February 3, 2015 by stepneycityfarm
Just over a year ago Stepney City Farm invited me to set up my blacksmiths workshop in one of the 3 Rural Arts Centre workshops, this was an inviting proposition to me as I had just been asked to leave my workshop in Hackney due to re-generation (for the third time).
My first impression was the setting, in the shadow of the beautiful St Dunstan’s Church (one on the patron saints of blacksmithing) and Stepney Green. Hard to imagine the farm is only a couple of miles from the city. The staff and management at the farm were welcoming and friendly.

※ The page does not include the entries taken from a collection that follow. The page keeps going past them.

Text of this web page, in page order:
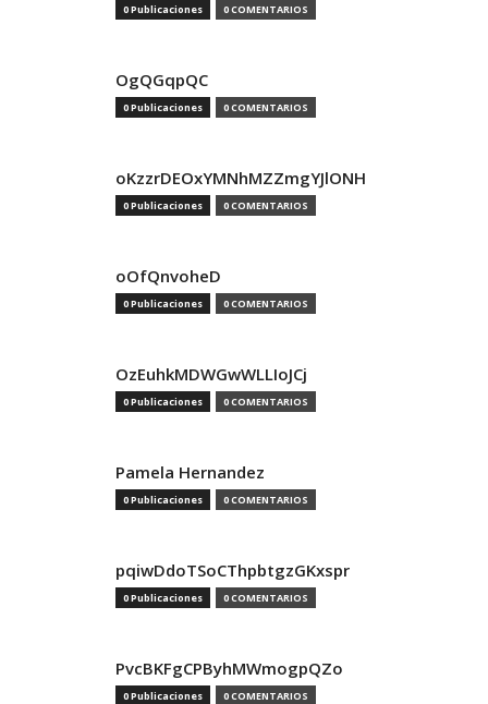
0 Publicaciones 0 COMENTARIOS
OgQGqpQC
0 Publicaciones 0 COMENTARIOS
oKzzrDEOxYMNhMZZmgYJlONH
0 Publicaciones 0 COMENTARIOS
oOfQnvoheD
0 Publicaciones 0 COMENTARIOS
OzEuhkMDWGwWLLIoJCj
0 Publicaciones 0 COMENTARIOS
Pamela Hernandez
0 Publicaciones 0 COMENTARIOS
pqiwDdoTSoCThpbtgzGKxspr
0 Publicaciones 0 COMENTARIOS
PvcBKFgCPByhMWmogpQZo
0 Publicaciones 0 COMENTARIOS
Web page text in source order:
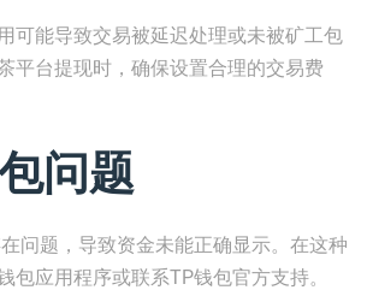
可能导致交易被延迟处理或未被矿工包
平台提现时，确保设置合理的交易费
问题
问题，导致资金未能正确显示。在这种
包应用程序或联系TP钱包官方支持。
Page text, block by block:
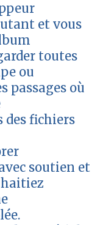
et vous
toutes
ou
passages où
des fichiers
soutien et
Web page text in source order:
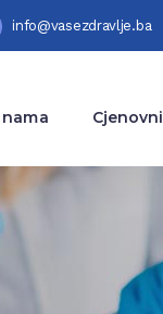
info@vasezdravlje.ba
nama
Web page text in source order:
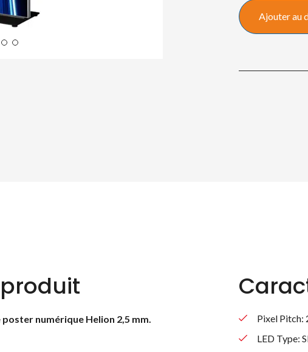
banner
2,5
Ajouter au
numérique Helion 2,5 mm.
Pixel Pitch:
LED Type:
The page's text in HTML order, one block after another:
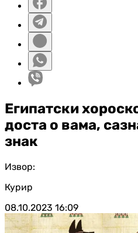
Египатски
доста о вама,
знак
Извор:
Курир
08.10.2023 16:09
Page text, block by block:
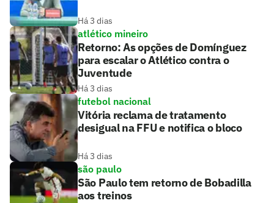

The workshop proved suitable and I moved in and started work on 1st Jan 2014. It seemed appropriate to be starting work on 1st. Jan the business and the farm were heading into a new year. One of the first things to do once the workshop became functional was to decide the direction I wanted for the workshop in the future. So it was decided we would have a kind of constitution.
– To promote traditional values and techniques in blacksmithing wherever possible.
– To actively pass on the trade through free courses, paid courses, trainee schemes.
– To move the blacksmithing trade towards becoming a viable 21st century business. Including small business management.
Well one year on how have we done?
We have had a good year in all three areas, we have had the opportunity to do a good selection of high quality traditional and modern artistic ironwork.
Richard Pace has become an associate of the workshop and is doing really well with the courses. www.blacksmithingcourses.co.uk
We have two volunteer trainees one of which is starting his own workshop.
During our courses we pass on hints and tips to running a workshop in the 21st. century.
While we have been doing all this, vegetables have grown, lambs and goats have been born and the farm and the blacksmith have survived another year.